Grundgesetz steht über Bibel und Koran

von Hartmut Metzger

Hartmut Metzger

Wenn es die "Bild"-Zeitung mit einem Zitat aus angeblichen Geheimakten der Bundesregierung und der Schlagzeile "1,5 Millionen Flüchtlinge erwartet" bis in die seriösen Nachrichtenportale schafft, ist das bemerkenswert. Wenn der Bundespräsident die Kanzlerin auf ungeliebte Wahrheiten hinweisen muss, die auszusprechen, sich Angela Merkel scheut, ist die bundesweite Verunsicherung zudem groß. Aber es ist wahr: Auch die Möglichkeiten Deutschlands sind beschränkt, und wir können die Flüchtlinge nur so lange aufnehmen, wie Länder und Kommunen den unregulierten Zustrom irgendwie bewältigen.

Weshalb erklärt die Kanzlerin nicht, dass die deutschen Aufnahmekapazitäten endlich sind? Etwa weil ihr Satz "Wir schaffen das" samt Hinweis auf das gültige Asylrecht und den "Selfies" mit Migranten eine Wirkung entfaltet haben, die sie selbst nicht wollte?
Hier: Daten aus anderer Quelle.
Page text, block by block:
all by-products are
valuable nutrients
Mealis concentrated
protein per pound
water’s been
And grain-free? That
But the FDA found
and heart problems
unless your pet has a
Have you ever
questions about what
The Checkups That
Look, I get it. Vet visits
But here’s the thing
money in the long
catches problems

Zum einen sind Flüchtlinge über Internetforen in regem Kontakt, zum anderen hat sie zur massenhaften Migration nicht aufgerufen. Angesichts des Zustroms ist sie aber jetzt gefordert. Deutschland kann nicht mehr versprechen als es halten kann – und Merkel muss deutlich machen, was Migranten hier erwartet.

Wie im Streit mit Griechenland steht sie erneut in der vordersten Linie. Sie ist die Galionsfigur, die alle beobachten, um zu schauen, wohin die Reise geht. Vielleicht ist sie durch die "dornigen Rosen aus Athen" auch etwas dünnhäutig geworden, und die vielen herzlichen Sympathiebekundungen der Flüchtlinge haben sie ein wenig beseelt. Umso mehr ist es aber an ihr, deutlich zu erklären, wie und wegen welcher Grundwerte die deutsche Gesellschaft funktioniert. Hier steht das Grundgesetz eben nicht unter, sondern über Bibel und Koran.
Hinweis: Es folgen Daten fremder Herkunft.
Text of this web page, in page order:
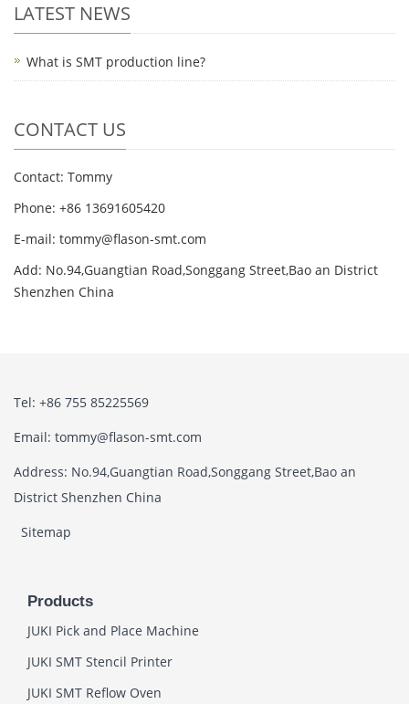
LATEST NEWS
What is SMT production line?
CONTACT US
Contact: Tommy
Phone: +86 13691605420
E-mail: tommy@flason-smt.com
Add: No.94,Guangtian Road,Songgang Street,Bao an District
Shenzhen China
Tel: +86 755 85225569
Email: tommy@flason-smt.com
Address: No.94,Guangtian Road,Songgang Street,Bao an
District Shenzhen China
Sitemap
Products
JUKI Pick and Place Machine
JUKI SMT Stencil Printer
JUKI SMT Reflow Oven

Selbstverständlich geht es auch künftig darum, Flüchtlinge aus Krisengebieten, die bisweilen tausende Kilometer unter schlimmsten Bedingungen hinter sich haben, freundlich zu empfangen und Obdach zu bieten. Angesichts der Tatsache, dass Hunderttausende von ihnen schließlich in Deutschland bleiben werden, ist es aber auch notwendig, ihnen von Anfang an klarzumachen, dass es hier Regeln gibt, an die sich alle zu halten haben. Es ist ja gerade das Zusammenleben aufgrund dieser Regeln, das sie aus fernen Ländern hierher führt.

Hier darf jeder seine Religion ausüben, und er kann es lassen, wenn er will. Meinungsfreiheit und Toleranz sind nicht für jeden selbstverständlich ebenso wenig wie die Gleichberechtigung von Mann und Frau. Wir selbst müssen uns bewusst machen, auf ­welcher Grundlage wir leben. Wir müssen sie deutlich machen und verteidigen, leider nicht nur gegenüber jenen, die jetzt zu uns kommen. Aber viele von ihnen müssen erst noch lernen, weshalb sich dieses Land, nach der Reformation, nach der Aufklärung und den schrecklichen Ereignissen des vergangenen Jahrhunderts, derart erfreulich entwickelt hat.